For CNS myeloid cell subset analysis, CNS tissue was minced and digested for thirty min at 37°C in Hank's balanced salt solution containing 50 µg/mL DNaseI (Roche) and 100 µg/mL collagenase/dispase (Roche). The digestion was quenched by cooling samples on ice, passed through a 100 μm mesh, pelleted, resuspended in 30% Percoll (GE Healthcare) and centrifuged at 15,000g for 30 min at 4°C. The myelin layer was removed and the mononuclear cells accumulated in the intermediate phase were collected and further processed.

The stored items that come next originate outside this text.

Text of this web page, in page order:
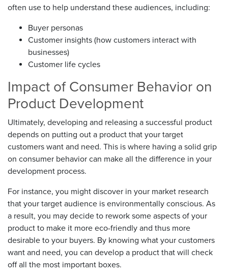
often use to help understand these audiences, including:
Buyer personas
Customer insights (how customers interact with
businesses)
Customer life cycles
Impact of Consumer Behavior on
Product Development
Ultimately, developing and releasing a successful product
depends on putting out a product that your target
customers want and need. This is where having a solid grip
on consumer behavior can make all the difference in your
development process.
For instance, you might discover in your market research
that your target audience is environmentally conscious. As
a result, you may decide to rework some aspects of your
product to make it more eco-friendly and thus more
desirable to your buyers. By knowing what your customers
want and need, you can develop a product that will check
off all the most important boxes.
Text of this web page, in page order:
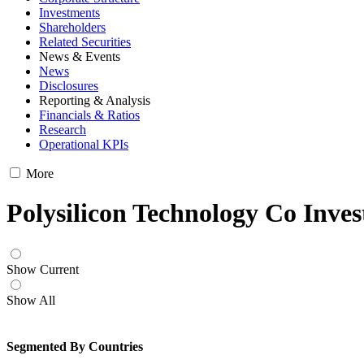
Investments
Shareholders
Related Securities
News & Events
News
Disclosures
Reporting & Analysis
Financials & Ratios
Research
Operational KPIs
More
Polysilicon Technology Co
Show Current
Show All
Segmented By Countries
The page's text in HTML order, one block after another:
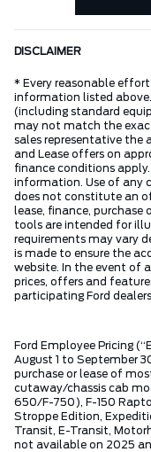
DISCLAIMER
* Every reasonable
information listed
(including standard
may not match the
sales representative the
and Lease offers on
finance conditions
information. Use of any
does not constitute an
lease, finance,
tools are intended for
requirements may vary
is made to ensure the
website. In the event of
prices, offers and
participating Ford
Ford Employee Pricing
August 1 to September
purchase or lease of
cutaway/chassis cab
650/F-750), F-150
Stroppe Edition,
Transit, E-Transit,
not available on 2025
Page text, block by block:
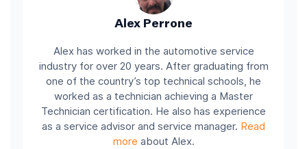
Alex Perrone
Alex has worked in the automotive service
industry for over 20 years. After graduating from
one of the country’s top technical schools, he
worked as a technician achieving a Master
Technician certification. He also has experience
as a service advisor and service manager. Read
more about Alex.
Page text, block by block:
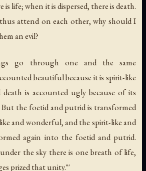
is life; when it is dispersed, there is death.
attend on each other, why should I
an evil?
go through one and the same
beautiful because it is spirit-like
is accounted ugly because of its
the foetid and putrid is transformed
and wonderful, and the spirit-like and
again into the foetid and putrid.
the sky there is one breath of life,
prized that unity."'
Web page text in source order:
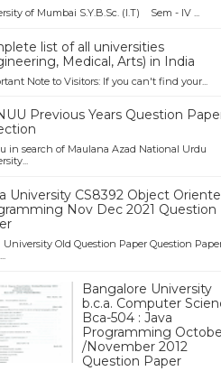
of Mumbai S.Y.B.Sc. (I.T) Sem - IV ...
list of all universities
Medical, Arts) in India
Note to Visitors: If you can't find your...
Previous Years Question
in search of Maulana Azad National Urdu
University CS8392 Object
Nov Dec 2021 Question
Old Question Paper Question
Bangalore University
b.c.a. Computer
Bca-504 : Java
Programming
/November 2012
Question Paper
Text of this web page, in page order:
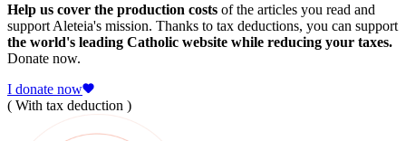
Help us cover the production costs of the articles you read and
support Aleteia's mission. Thanks to tax deductions, you can support
the world's leading Catholic website while reducing your taxes.
Donate now.
I donate now
( With tax deduction )
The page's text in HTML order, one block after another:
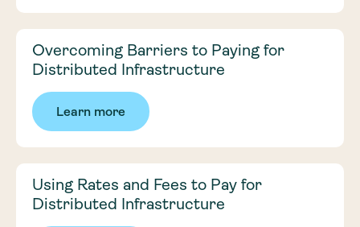
Overcoming Barriers to Paying for
Distributed Infrastructure
Learn more
Using Rates and Fees to Pay for
Distributed Infrastructure
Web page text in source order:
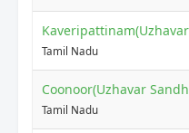
Tamil Nadu
Coonoor(Uzhavar
Tamil Nadu
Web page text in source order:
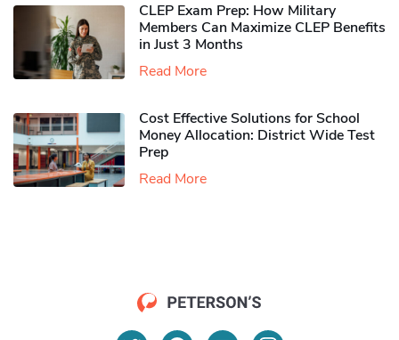
CLEP Exam Prep: How Military
Members Can Maximize CLEP Benefits
in Just 3 Months
Read More
Cost Effective Solutions for School
Money Allocation: District Wide Test
Prep
Read More
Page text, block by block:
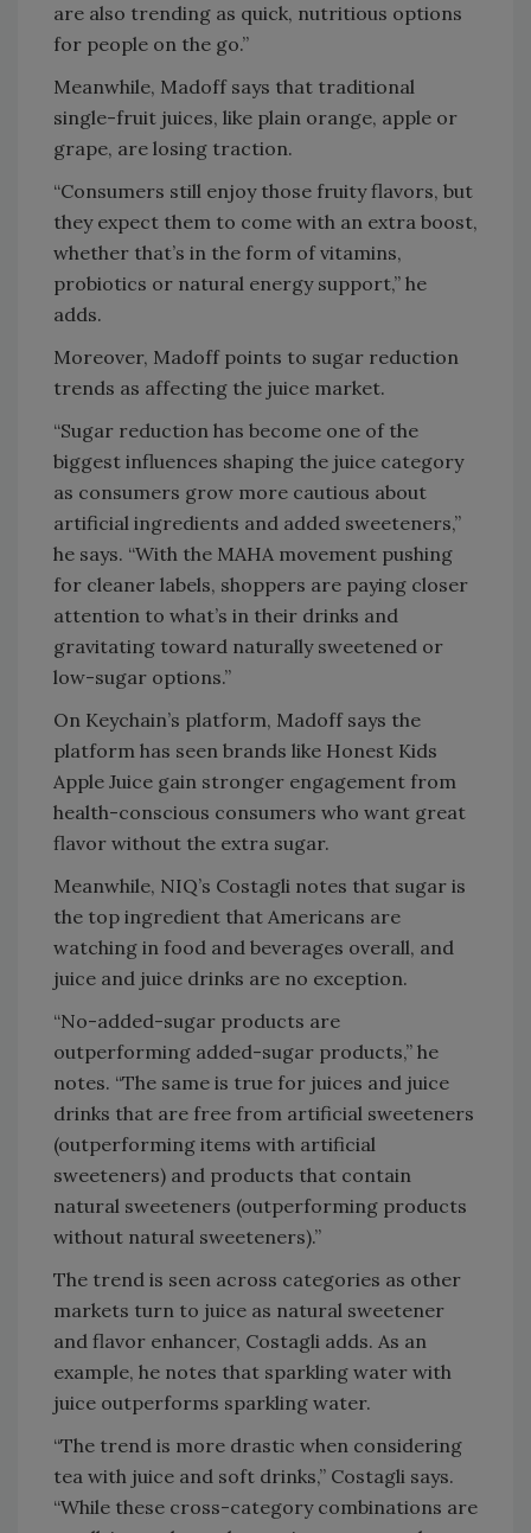
are also trending as quick, nutritious options
for people on the go.”
Meanwhile, Madoff says that traditional
single-fruit juices, like plain orange, apple or
grape, are losing traction.
“Consumers still enjoy those fruity flavors, but
they expect them to come with an extra boost,
whether that’s in the form of vitamins,
probiotics or natural energy support,” he
adds.
Moreover, Madoff points to sugar reduction
trends as affecting the juice market.
“Sugar reduction has become one of the
biggest influences shaping the juice category
as consumers grow more cautious about
artificial ingredients and added sweeteners,”
he says. “With the MAHA movement pushing
for cleaner labels, shoppers are paying closer
attention to what’s in their drinks and
gravitating toward naturally sweetened or
low-sugar options.”
On Keychain’s platform, Madoff says the
platform has seen brands like Honest Kids
Apple Juice gain stronger engagement from
health-conscious consumers who want great
flavor without the extra sugar.
Meanwhile, NIQ’s Costagli notes that sugar is
the top ingredient that Americans are
watching in food and beverages overall, and
juice and juice drinks are no exception.
“No-added-sugar products are
outperforming added-sugar products,” he
notes. “The same is true for juices and juice
drinks that are free from artificial sweeteners
(outperforming items with artificial
sweeteners) and products that contain
natural sweeteners (outperforming products
without natural sweeteners).”
The trend is seen across categories as other
markets turn to juice as natural sweetener
and flavor enhancer, Costagli adds. As an
example, he notes that sparkling water with
juice outperforms sparkling water.
“The trend is more drastic when considering
tea with juice and soft drinks,” Costagli says.
“While these cross-category combinations are
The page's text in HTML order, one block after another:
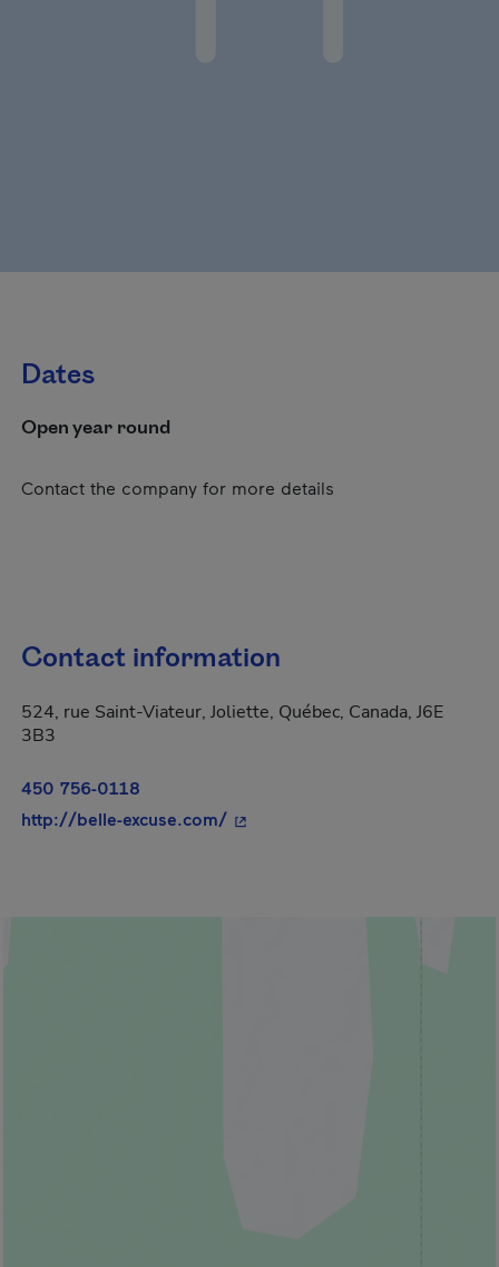
Dates
Open year round
Contact the company for more details
Contact information
524, rue Saint-Viateur, Joliette, Québec, Canada, J6E
3B3
450 756-0118
http://belle-excuse.com/- This hyperlink will open in a
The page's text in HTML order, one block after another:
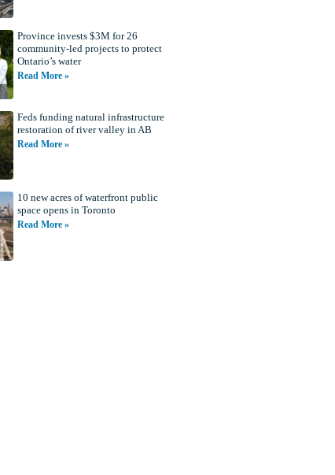
Province invests $3M for 26
community-led projects to protect
Ontario’s water
Read More »
Feds funding natural infrastructure
restoration of river valley in AB
Read More »
10 new acres of waterfront public
space opens in Toronto
Read More »
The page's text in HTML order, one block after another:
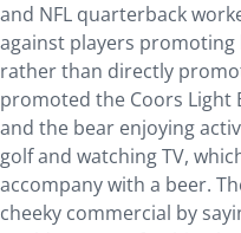
and NFL quarterback
against players
rather than directly
promoted the Coors Light
and the bear enjoying
golf and watching TV,
accompany with a beer.
cheeky commercial by
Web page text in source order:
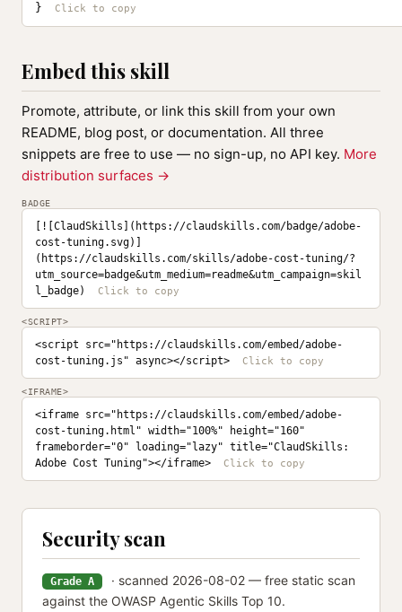
}
Embed this skill
Promote, attribute, or link this skill from your own
README, blog post, or documentation. All three
snippets are free to use — no sign-up, no API key. More
distribution surfaces →
BADGE
[![ClaudSkills](https://claudskills.com/badge/adobe-
cost-tuning.svg)]
(https://claudskills.com/skills/adobe-cost-tuning/?
utm_source=badge&utm_medium=readme&utm_campaign=skil
l_badge)
<SCRIPT>
<script src="https://claudskills.com/embed/adobe-
cost-tuning.js" async></script>
<IFRAME>
<iframe src="https://claudskills.com/embed/adobe-
cost-tuning.html" width="100%" height="160"
frameborder="0" loading="lazy" title="ClaudSkills:
Adobe Cost Tuning"></iframe>
Security scan
Grade A
· scanned 2026-08-02 — free static scan
against the OWASP Agentic Skills Top 10.
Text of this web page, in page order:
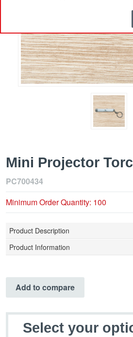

For T cell cytokine analysis, CNS cells were prepared by homogenization of brains and spinal cords in 50% Percoll solution using a dounce homogenizer. This solution was underlain with 63% Percoll and overlain with 30% Percoll solution before centrifugation at 1000g for 30 min. Cells were then collected at the 30/50% interphase, filtered through a 40 μm cell strained and washed in ice‐cold PBS.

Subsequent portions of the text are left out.